Active ingredient (in each tablet)

Aspirin 81 mg (NSAID)*
*nonsteroidal anti-inflammatory drug

Purpose

Pain reliever

Uses

for the temporary relief of minor aches and pains or as recommended by your doctor

Warnings

Reye’s syndrome: Children and teenagers who have or are recovering from chicken pox or flu-like symptoms should not use this product. When using this product, if changes in behavior with nausea and vomiting occur, consult a doctor because these symptoms could be an early sign of Reye's syndrome, a rare but serious illness.

Allergy alert: Aspirin may cause a severe allergic reaction, which may include:

  • hives
  • facial swelling
  • shock
  • asthma (wheezing)

Stomach bleeding warning: This product contains an NSAID, which may cause severe stomach bleeding.
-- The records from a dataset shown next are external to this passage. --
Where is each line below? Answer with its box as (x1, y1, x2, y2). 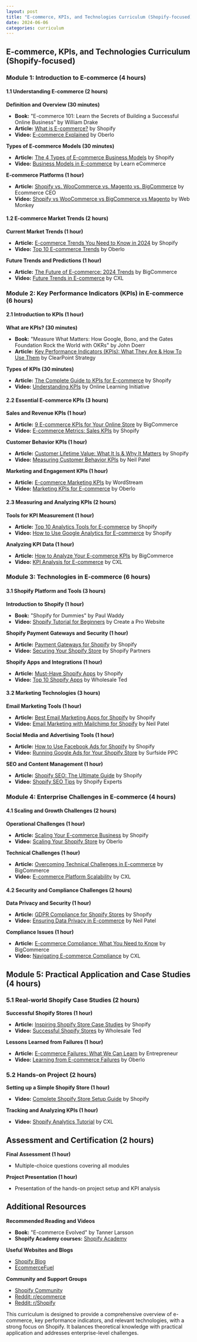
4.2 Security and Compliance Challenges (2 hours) (6, 887, 133, 894)
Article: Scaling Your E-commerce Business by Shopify (14, 831, 149, 839)
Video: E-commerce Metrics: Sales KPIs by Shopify (14, 427, 140, 434)
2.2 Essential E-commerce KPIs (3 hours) (6, 397, 108, 404)
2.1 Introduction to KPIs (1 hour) (6, 311, 84, 318)
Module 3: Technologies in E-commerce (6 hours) (6, 573, 151, 581)
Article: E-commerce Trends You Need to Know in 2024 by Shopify (14, 239, 178, 246)
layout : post (6, 8, 38, 15)

The chance is higher if you:

  • are age 60 or older
  • take more or for a longer time than directed
  • take a blood thinning (anticoagulant) or steroid drug
  • have 3 or more alcoholic drinks every day while using this product
  • have had stomach ulcers or bleeding problems
  • take other drugs containing prescription or nonprescription NSAIDs [aspirin, ibuprofen, naproxen, or others]

Do not use

if you are allergic to aspirin or any other pain reliever/fever reducer.

Ask a doctor before use if

  • stomach bleeding warning applies to you
  • you have a history of stomach problems, such as heartburn
  • you have high blood pressure, heart disease, liver cirrhosis or kidney disease
  • you have asthma
  • you are taking a diuretic

Ask a doctor or pharmacist before use if you are

taking a prescription drug for

  • gout
  • diabetes
  • arthritis

Stop use and ask a doctor if

  • you experience any of the following signs of stomach bleeding:
    • feel faint
    • have bloody or black stools
    • vomit blood
    • have stomach pain that does not get better
  • an allergic reaction occurs. Seek medical help right away.
  • new symptoms occur
  • ringing in the ears or loss of hearing occurs
  • pain gets worse or lasts more than 10 days
  • redness or swelling is present

These could be signs of a serious condition.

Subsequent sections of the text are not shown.